For this exercise, write each entry below out precisely and omit the pictures.

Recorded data
________________
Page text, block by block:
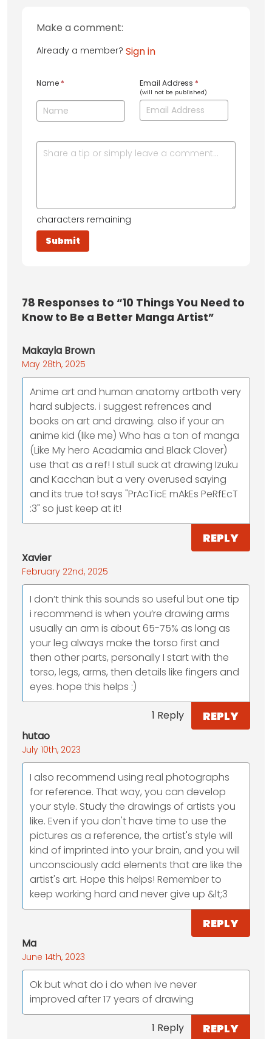
Make a comment:
Already a member? Sign in
Name * Email Address *
(will not be published)
characters remaining
78 Responses to “10 Things You Need to
Know to Be a Better Manga Artist”
Makayla Brown
May 28th, 2025
Anime art and human anatomy artboth very
hard subjects. i suggest refrences and
books on art and drawing. also if your an
anime kid (like me) Who has a ton of manga
(Like My hero Acadamia and Black Clover)
use that as a ref! I stull suck at drawing Izuku
and Kacchan but a very overused saying
and its true to! says "PrAcTicE mAkEs PeRfEcT
:3" so just keep at it!
REPLY
Xavier
February 22nd, 2025
I don’t think this sounds so useful but one tip
i recommend is when you’re drawing arms
usually an arm is about 65-75% as long as
your leg always make the torso first and
then other parts, personally I start with the
torso, legs, arms, then details like fingers and
eyes. hope this helps :)
1 Reply REPLY
hutao
July 10th, 2023
I also recommend using real photographs
for reference. That way, you can develop
your style. Study the drawings of artists you
like. Even if you don't have time to use the
pictures as a reference, the artist's style will
kind of imprinted into your brain, and you will
unconsciously add elements that are like the
artist's art. Hope this helps! Remember to
keep working hard and never give up &lt;3
REPLY
Ma
June 14th, 2023
Ok but what do i do when ive never
improved after 17 years of drawing
1 Reply REPLY
________________
Task solution
Page text, block by block:
Make a comment:
Already a member? Sign in
Name * Email Address *
(will not be published)
characters remaining
78 Responses to “10 Things You Need to
Know to Be a Better Manga Artist”
Makayla Brown
May 28th, 2025
Anime art and human anatomy artboth very
hard subjects. i suggest refrences and
books on art and drawing. also if your an
anime kid (like me) Who has a ton of manga
(Like My hero Acadamia and Black Clover)
use that as a ref! I stull suck at drawing Izuku
and Kacchan but a very overused saying
and its true to! says "PrAcTicE mAkEs PeRfEcT
:3" so just keep at it!
REPLY
Xavier
February 22nd, 2025
I don’t think this sounds so useful but one tip
i recommend is when you’re drawing arms
usually an arm is about 65-75% as long as
your leg always make the torso first and
then other parts, personally I start with the
torso, legs, arms, then details like fingers and
eyes. hope this helps :)
1 Reply REPLY
hutao
July 10th, 2023
I also recommend using real photographs
for reference. That way, you can develop
your style. Study the drawings of artists you
like. Even if you don't have time to use the
pictures as a reference, the artist's style will
kind of imprinted into your brain, and you will
unconsciously add elements that are like the
artist's art. Hope this helps! Remember to
keep working hard and never give up &lt;3
REPLY
Ma
June 14th, 2023
Ok but what do i do when ive never
improved after 17 years of drawing
1 Reply REPLY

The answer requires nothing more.